However, the technical reality is that hyperscalers control deep ecosystems of developer tooling, managed services and co‑optimized hardware. Even with regulatory nudges, replicating economies of scale is difficult. Europe’s strategic autonomy ambitions would benefit from clearer procurement rules and targeted investment to scale alternative suppliers beyond regulatory rebalancing.

---

Industry reaction and political context​

AWS and Microsoft have both signalled caution. They contend that cloud markets are highly dynamic, competitive and critical to innovation — particularly for AI workloads — and have warned that heavy‑handed obligations could raise costs or slow investment. The Commission has to weigh those commercial arguments against structural competitiveness concerns and strategic policy goals. The move follows parallel scrutiny in the UK: the CMA’s provisional findings recommended designating AWS and Azure as having strategic market power under the UK’s digital competition framework, citing “lock‑in” and contractual barriers. That cross‑jurisdictional alignment strengthens the signal to hyperscalers that competition authorities are increasingly alert to cloud market dynamics. On the political stage, this is a transatlantic flashpoint: U.S. administrations and industry groups have repeatedly lobbied against aggressive regulatory intervention in cloud markets, arguing for global standards and investment incentives. European leaders, in turn, frame action as necessary to protect competition, consumer choice and Europe’s technological sovereignty. The outcome will be judged both on legal merit and geopolitical optics.

---

Strengths of the Commission’s approach​

• Focused, rule‑based review: Using the DMA’s established qualitative route allows the Commission to apply a legal framework with known obligations rather than inventing ad hoc remedies.
• Timely attention to systemic risk: The inquiry recognises that cloud concentration creates dependencies that go beyond typical product markets and touches on resilience, continuity and sovereignty.
• Procedural clarity on timelines: The 12‑month probe timeline plus six months for compliance gives stakeholders a predictable schedule for decision and implementation planning.

---

Risks and open questions​

• Technical feasibility and unintended consequences: Forcing interoperability at hyperscaler scale risks creating standards that lock in the regulator’s view of how cloud should work, potentially stifling innovation or pushing costs onto customers.
• Measurement and evidence challenges: Quantifying “important gateways” in cloud is inherently different from counting active users on a social network. The Commission will need robust, technical evidence to justify a gatekeeper designation — a difficult burden when services are complex, multi‑layered and often embedded in enterprise contracts.
• Cost of compliance: Implementing DMA obligations could require enormous engineering and contractual overhaul. There is a non‑trivial risk those costs are passed through to European customers, at least in the short term.
• Regulatory fragmentation and global coordination: Divergent outcomes between the EU, UK, U.S. and other jurisdictions could introduce compliance fragmentation, complicating multinational cloud operations and procurement.

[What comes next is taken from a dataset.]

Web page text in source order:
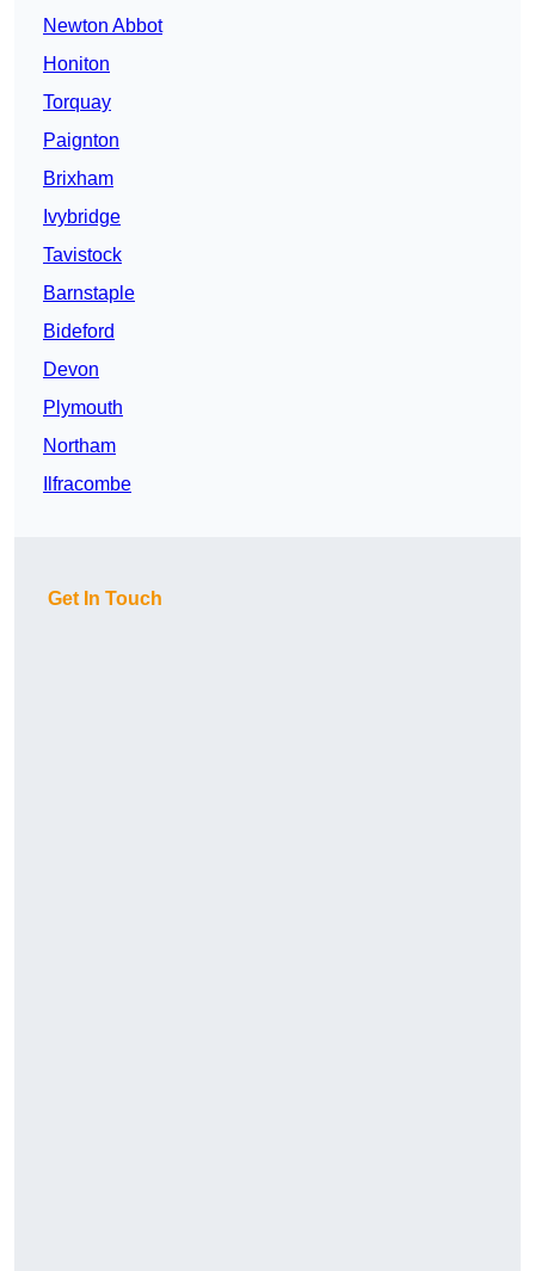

Where claims or quotes have circulated in media coverage — for example, specific attributions to named commissioners or precise wording in leaked briefings — these should be treated with caution unless confirmed by the Commission’s formal press releases or published minutes. At the time of writing, public reporting about the inquiry is consistent across multiple outlets but specific attributions of quotes to individual commissioners should be verified against official Commission statements before being re‑used.

---

What to watch next — a practical timeline​

• Commission opens market inquiry and sets the scope (day 0). Expect public notices and calls for evidence from stakeholders.
• Evidence‑gathering phase (weeks 1–24): the Commission will request documents, meet customers, rivals and trade groups, and may hold technical workshops.
• Preliminary findings (by month 6): if the Commission decides the qualitative route is warranted, it will publish its provisional view and invite replies.
• Final decision (by month 12): designation as gatekeeper or a finding that the DMA is not the appropriate tool for cloud. If designated, cloud services would have six months to implement specified DMA obligations. These timelines are part of the DMA’s procedural architecture and have been explained in European legal commentary and implementing guidance.

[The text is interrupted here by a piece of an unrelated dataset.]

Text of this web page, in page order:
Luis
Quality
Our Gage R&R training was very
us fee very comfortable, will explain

Practically, stakeholders — including enterprise customers, national regulators, cloud rivals and procurement officers in governments — should prepare contingency plans for both outcomes: one where portability and non‑discrimination obligations increase, and one where the status quo remains with intensified competition enforcement under traditional antitrust tools.

---

Critical analysis and likely scenarios​

• Scenario A — designation and compliance: If the Commission designates AWS and/or Azure as gatekeepers and defines obligations for cloud services, expect a multi‑year transformation in contract terms, APIs and multi‑cloud tooling. Cloud providers will invest to create compliant portability mechanisms and reduce the most obvious forms of supplier lock‑in. Smaller cloud providers may gain commercial traction but will still face scale economics that regulation cannot instantly cure.
• Scenario B — non‑designation but targeted remedies: The Commission might conclude that the DMA is not a perfect fit for cloud and instead use targeted remedies through competition enforcement, interoperability standards or cooperation with national agencies. This hybrid approach could achieve softer change with less disruption but may leave structural lock‑in concerns partially unresolved.
• Scenario C — narrow designation with limited obligations: The Commission could choose a middle path, designating narrow gatekeeper responsibilities that focus on transparency, contractual fairness and specific anti‑tying practices. This is politically and practically plausible, and would aim to lower switching costs without mandating full technical portability at hyperscaler scale.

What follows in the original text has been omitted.